他們兩主僕一喝一和,這字自然又歸他們所有。
鄭石如起直恨此處不是自家,否則就是搶,也要把這字給搶到手。
「聞說板橋兄以『才。畫,氣』三絕聞名於世,大才剛才已經得見,奇字也於眼前。」解文龍大有一種絕不空入寶山的感覺。反正這個鄭板橋在自己家中,如果不留下他的一幅畫,那豈不日後空嗟歎坐失良機?於是心神一動,又道:「不知是否肯賜畫一幅。以為今日得見板橋公子的紀念?」
那個管家方益民最是知頭號醒尾,解文龍還沒有說完,他就親自鋪紙,又親手磨墨,又偷偷示意那兩個俏婢給徐子陵捧筆伺候。
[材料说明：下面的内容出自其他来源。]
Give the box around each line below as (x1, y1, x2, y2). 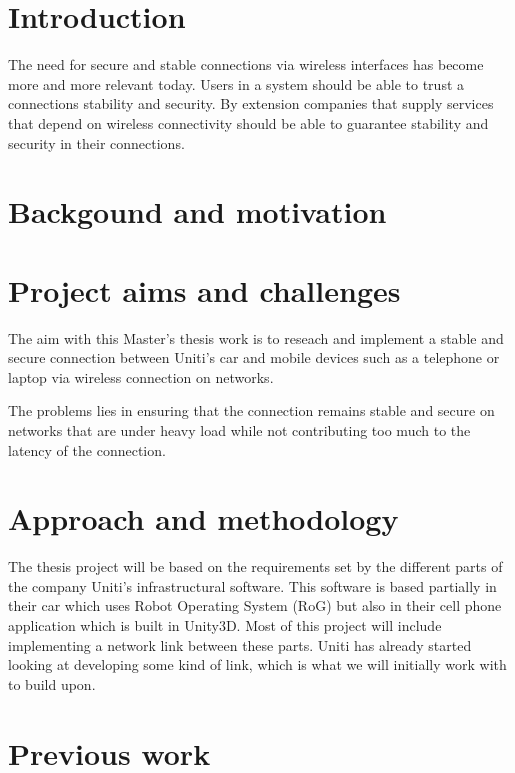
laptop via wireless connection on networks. (8, 366, 274, 387)
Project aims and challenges (8, 269, 401, 310)
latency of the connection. (8, 439, 166, 460)
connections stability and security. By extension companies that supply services (8, 93, 494, 114)
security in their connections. (8, 132, 185, 153)
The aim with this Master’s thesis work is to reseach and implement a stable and (8, 327, 504, 348)
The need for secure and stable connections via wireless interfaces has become (8, 54, 484, 75)
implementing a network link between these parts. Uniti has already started (8, 634, 472, 655)
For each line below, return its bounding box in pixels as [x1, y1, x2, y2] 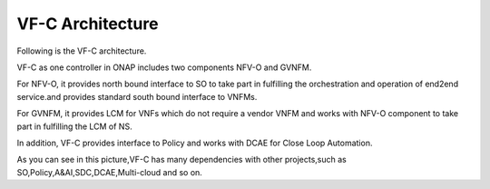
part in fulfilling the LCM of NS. [16, 121, 132, 132]
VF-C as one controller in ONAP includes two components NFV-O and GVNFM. [16, 62, 312, 73]
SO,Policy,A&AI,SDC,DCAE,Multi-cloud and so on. [16, 166, 203, 177]
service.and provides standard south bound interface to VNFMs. [16, 91, 258, 102]
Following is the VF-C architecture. [16, 45, 147, 56]
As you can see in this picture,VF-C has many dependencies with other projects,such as [16, 154, 347, 165]
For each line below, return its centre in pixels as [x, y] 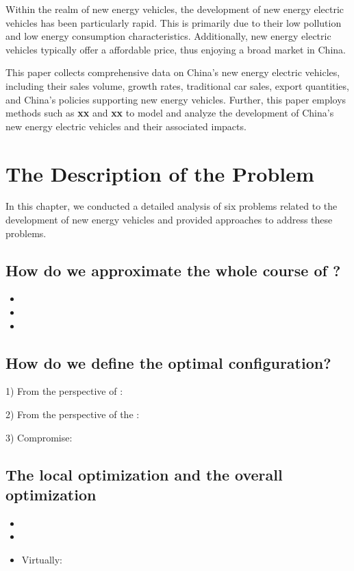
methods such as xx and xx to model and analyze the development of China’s [170, 113]
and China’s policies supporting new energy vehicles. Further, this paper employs [176, 99]
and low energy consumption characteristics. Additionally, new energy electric [168, 36]
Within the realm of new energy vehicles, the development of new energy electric [175, 9]
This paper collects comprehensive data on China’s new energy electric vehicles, [173, 72]
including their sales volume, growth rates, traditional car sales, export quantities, [177, 85]
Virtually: [42, 559]
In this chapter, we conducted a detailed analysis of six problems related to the [172, 206]
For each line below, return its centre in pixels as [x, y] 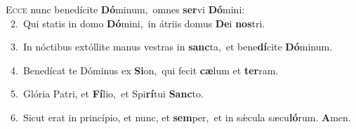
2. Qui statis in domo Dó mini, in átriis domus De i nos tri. [138, 23]
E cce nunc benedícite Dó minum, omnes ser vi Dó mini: [125, 9]
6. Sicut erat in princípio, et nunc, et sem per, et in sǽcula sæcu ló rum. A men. [180, 117]
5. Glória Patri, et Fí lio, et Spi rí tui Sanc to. [107, 94]
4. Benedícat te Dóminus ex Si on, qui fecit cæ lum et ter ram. [144, 70]
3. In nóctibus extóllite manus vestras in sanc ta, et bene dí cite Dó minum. [171, 47]
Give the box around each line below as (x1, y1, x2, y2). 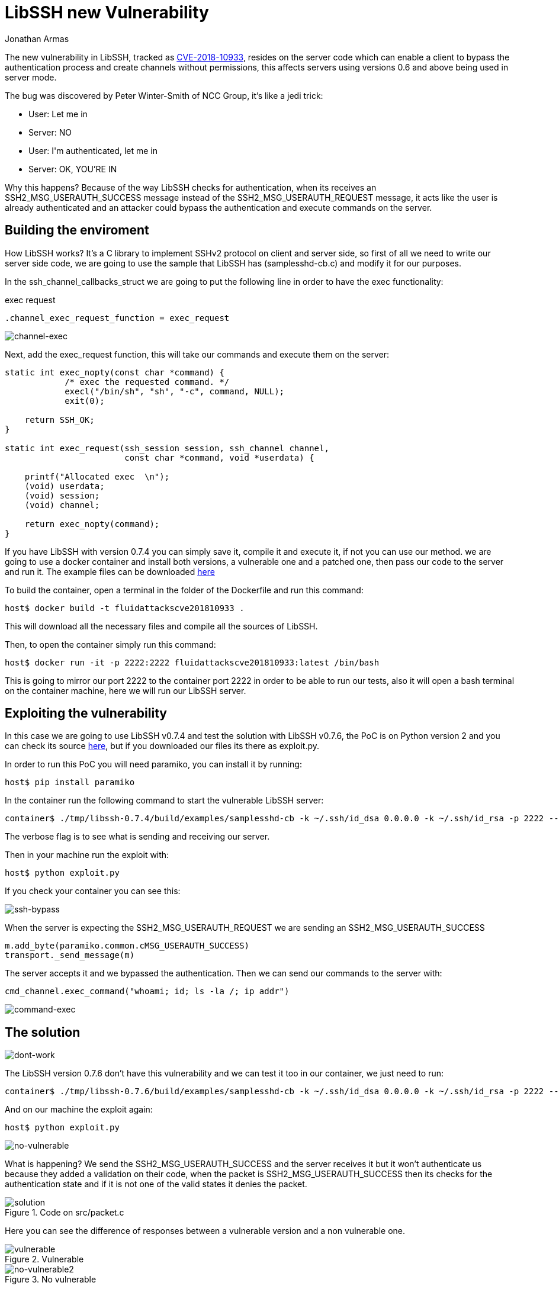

解文龍一看徐子陵臉有沉吟之色,恐他拒絕,於是親自端硯捧筆,態度甚是誠懇。
「板橋兄,請吝……」鄭石如自然也想看看徐子陵的畫到底如何。正想勸兩句,不料徐子陵那大手一伸,卻不接筆,而是伸向鄭石如。徐子陵大笑道:「有酒才有畫,否則畫無神,字無骨。」
「這還不容易!」鄭石如聞言立時大喜,連忙自腰間解下酒壺,遞給徐子陵。解文龍看得大悔,暗責自己怎麼忘了這些文人騷客好酒如命的臭毛病,而那個反應極快的管家方益民。來不及吩咐身邊的兩個婢子,自己如一支箭衝出去準備最好地美酒去了。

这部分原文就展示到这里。